We're excited to announce the release of ArXivDLInstruct, a new open-source dataset designed for instruction tuning on Python research code. This dataset addresses the scarcity of high-quality, deep learning-specific datasets for pretraining and fine-tuning language models in code generation tasks.
ArXivDLInstruct comprises 778,152 functions extracted from research code published on arXiv. Each entry in the dataset includes a detailed prompt for generating the function, a short description of the function, and the actual function code. With a total size of 2.26 GB of prompt-response pairs, ArXivDLInstruct offers a rich resource for various applications, including instruction tuning of language models, Retrieval-Augmented Generation (RAG), code completion tasks, and development of R&D coding agents.

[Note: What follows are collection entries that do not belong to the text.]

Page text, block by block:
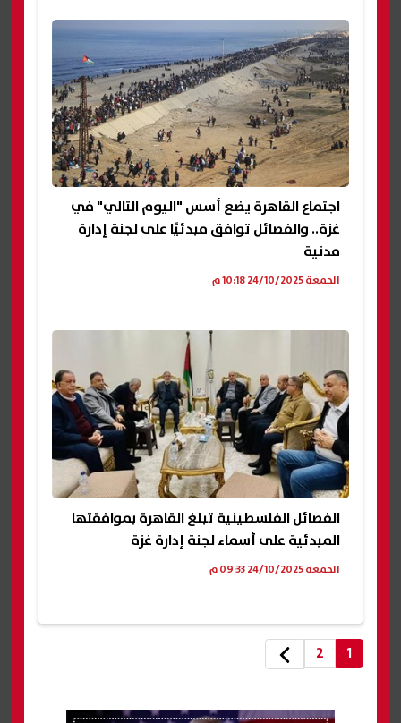
اجتماع القاهرة يضع أسس "اليوم التالي" في
غزة.. والفصائل توافق مبدئيًا على لجنة إدارة
مدنية
الجمعة 24/10/2025 10:18 م
الفصائل الفلسطينية تبلغ القاهرة بموافقتها
المبدئية على أسماء لجنة إدارة غزة
الجمعة 24/10/2025 09:33 م
1
2
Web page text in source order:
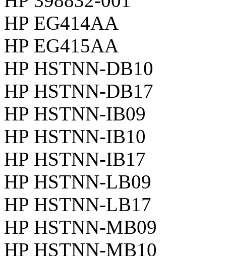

The ArXivDLInstruct dataset was created through a multi-step pipeline. We began by parsing GitHub links from all arXiv papers, then downloaded and parsed all GitHub repositories into functions and classes. Next, we filtered for machine learning and deep learning library usage. Finally, we generated prompts based on the ground truth code using GPT-4o-mini

The ArXivDLInstruct dataset is now available on Hugging Face at https://huggingface.co/datasets/AlgorithmicResearchGroup/ArXivDLInstruct. For researchers interested in the intermediate datasets from our pipeline, please visit https://huggingface.co/AlgorithmicResearchGroup.
We believe ArXivDLInstruct will be a valuable resource for the AI and machine learning community, particularly for those working on code generation and understanding in the context of scientific research. We encourage researchers and developers to explore the dataset and leverage it in their work.
We look forward to seeing the innovative applications and advancements that this dataset will enable in the field of AI-assisted coding and research.